README.md

# LZString

An Elixir implementation of [pieroxy/lz-string](https://github.com/pieroxy/lz-string), an LZ-based compression algorithm.

```elixir
iex> LZString.compress("hello, i am a 猫")
<<5, 133, 48, 54, 96, 246, 3, 64, 4, 9, 107, 2, 24, 22, 217, 180, 53, 51, 144, 0>>

iex> LZString.decompress(<<5, 133, 48, 54, 96, 246, 3, 64, 4, 9, 107, 2, 24, 22, 217, 180, 53, 51, 144, 0>>)
"hello, i am a 猫"

iex> LZString.compress_base64("hello, i am a 猫")
"BYUwNmD2A0AECWsCGBbZtDUzkAA="

iex> LZString.decompress_base64("BYUwNmD2A0AECWsCGBbZtDUzkA==")
"hello, i am a 猫"
```

## Installation

Add lz_string to your list of dependencies in `mix.exs`:

```elixir
def deps do
  [{:lz_string, "~> 0.0.2"}]
end
```

## Running Tests
The tests compare LZString's output against that produced by the JS reference implementation (by way of a janky node.js `Port`).

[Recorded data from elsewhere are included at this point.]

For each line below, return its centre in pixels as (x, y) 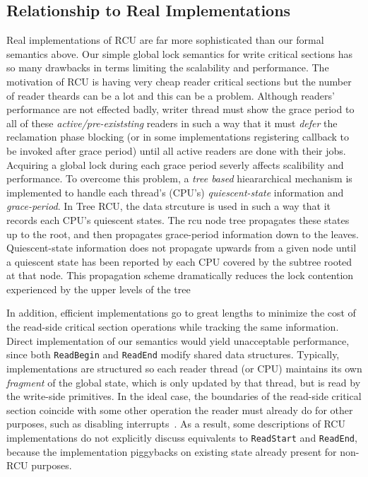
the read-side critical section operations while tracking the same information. (173, 327)
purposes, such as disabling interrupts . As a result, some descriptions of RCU (176, 424)
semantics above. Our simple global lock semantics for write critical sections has (179, 53)
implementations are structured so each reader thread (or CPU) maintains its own (184, 368)
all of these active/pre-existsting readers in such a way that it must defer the (172, 123)
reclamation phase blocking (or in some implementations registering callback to (178, 137)
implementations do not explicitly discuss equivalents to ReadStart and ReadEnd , (182, 437)
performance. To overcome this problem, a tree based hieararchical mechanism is (179, 178)
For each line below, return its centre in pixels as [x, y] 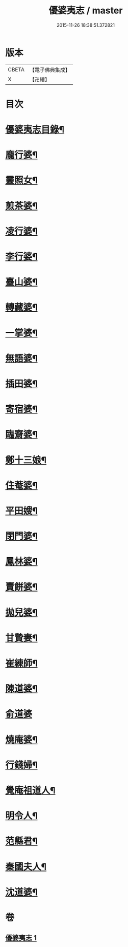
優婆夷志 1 [21, 938]
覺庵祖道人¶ [30, 790]
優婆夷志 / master [86, 11]
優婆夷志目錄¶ [35, 130]
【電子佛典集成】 [50, 70]
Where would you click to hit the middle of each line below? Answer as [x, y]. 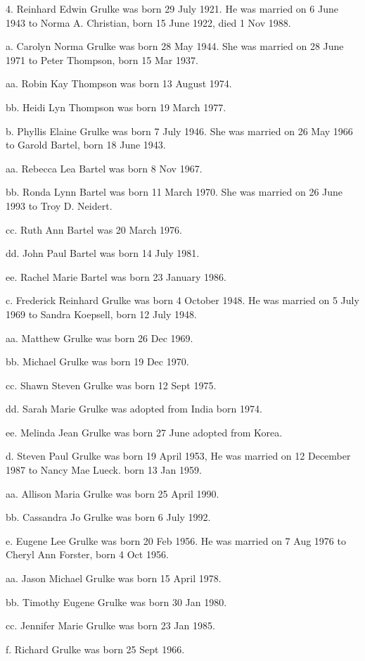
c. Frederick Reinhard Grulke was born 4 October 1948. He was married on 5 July [182, 300]
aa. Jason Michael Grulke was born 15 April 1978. [114, 578]
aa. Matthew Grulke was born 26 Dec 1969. [100, 338]
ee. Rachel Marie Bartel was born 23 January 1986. [116, 276]
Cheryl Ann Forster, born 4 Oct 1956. [87, 554]
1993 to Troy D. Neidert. [59, 205]
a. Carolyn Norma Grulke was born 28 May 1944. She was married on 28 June [175, 46]
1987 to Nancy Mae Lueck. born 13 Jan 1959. [104, 470]
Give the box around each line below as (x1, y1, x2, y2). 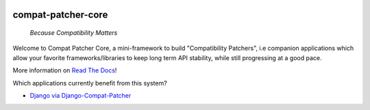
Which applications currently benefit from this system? (12, 79, 167, 87)
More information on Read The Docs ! (12, 66, 117, 74)
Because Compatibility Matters (29, 29, 118, 37)
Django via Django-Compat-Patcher (29, 91, 132, 99)
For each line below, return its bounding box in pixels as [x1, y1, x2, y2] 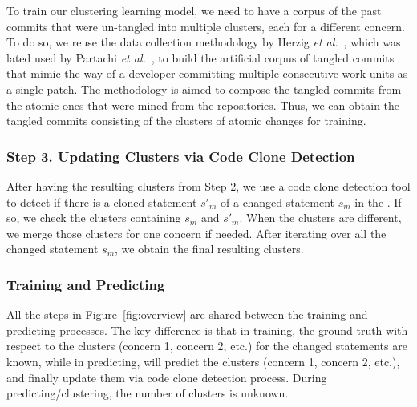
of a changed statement [221, 193, 335, 210]
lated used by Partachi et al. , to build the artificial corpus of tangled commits [6, 49, 395, 66]
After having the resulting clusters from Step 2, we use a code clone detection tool [6, 177, 411, 194]
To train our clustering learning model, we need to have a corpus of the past [6, 2, 382, 18]
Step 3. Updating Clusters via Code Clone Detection [6, 146, 355, 166]
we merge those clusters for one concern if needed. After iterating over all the [6, 224, 387, 241]
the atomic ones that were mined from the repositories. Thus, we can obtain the [6, 96, 400, 113]
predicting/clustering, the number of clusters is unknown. [6, 385, 289, 401]
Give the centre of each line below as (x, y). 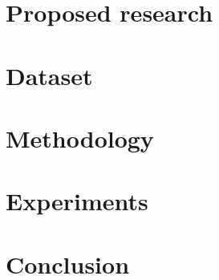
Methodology (80, 138)
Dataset (49, 75)
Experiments (77, 201)
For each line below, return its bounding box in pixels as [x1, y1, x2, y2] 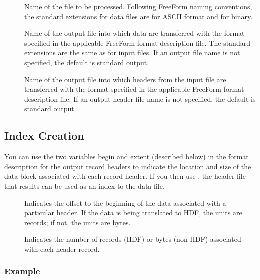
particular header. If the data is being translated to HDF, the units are [24, 207, 242, 218]
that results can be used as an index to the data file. [4, 180, 165, 191]
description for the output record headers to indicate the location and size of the [4, 161, 251, 171]
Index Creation [4, 128, 84, 143]
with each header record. [24, 243, 100, 254]
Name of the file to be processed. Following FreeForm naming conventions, [24, 1, 252, 11]
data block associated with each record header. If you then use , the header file [4, 171, 246, 181]
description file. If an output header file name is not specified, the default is [24, 93, 256, 104]
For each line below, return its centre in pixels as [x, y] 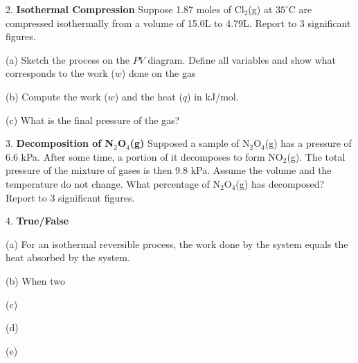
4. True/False [37, 221]
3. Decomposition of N [60, 143]
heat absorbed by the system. [68, 257]
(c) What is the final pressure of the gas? [93, 119]
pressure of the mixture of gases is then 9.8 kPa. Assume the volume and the [169, 170]
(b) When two [35, 280]
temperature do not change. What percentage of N [113, 183]
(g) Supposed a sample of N [190, 143]
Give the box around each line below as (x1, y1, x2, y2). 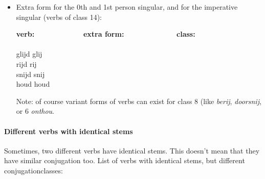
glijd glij (16, 48, 42, 59)
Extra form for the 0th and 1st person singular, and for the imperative (16, 2, 238, 12)
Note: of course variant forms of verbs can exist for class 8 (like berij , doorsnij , (16, 95, 261, 106)
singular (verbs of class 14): (16, 11, 102, 22)
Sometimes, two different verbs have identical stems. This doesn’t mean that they (4, 145, 260, 156)
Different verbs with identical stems (4, 125, 133, 136)
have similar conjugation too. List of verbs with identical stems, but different (4, 155, 245, 166)
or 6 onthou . (16, 106, 55, 116)

You'll need to install the node module in the root directory of the project beforehand:

```
$ npm install lz-string
```

Depending on how the port output is flushed, you'll once in a while get an error that complains about something like `:erlang.binary_to_integer("64'\n>")`, those are safe to ignore, and you can re-run the tests to try again. I'll gladly accept a PR to switch to https://github.com/awetzel/node_erlastic <3.

## Base64
The Base64 that the reference library produces is invalid, but we can still use it as the end-of-message indication is a dictionary marker rather than the actual end-of-input, so it may be academic. This library will properly decompress the invalid base64, and produce valid base64 output during compression.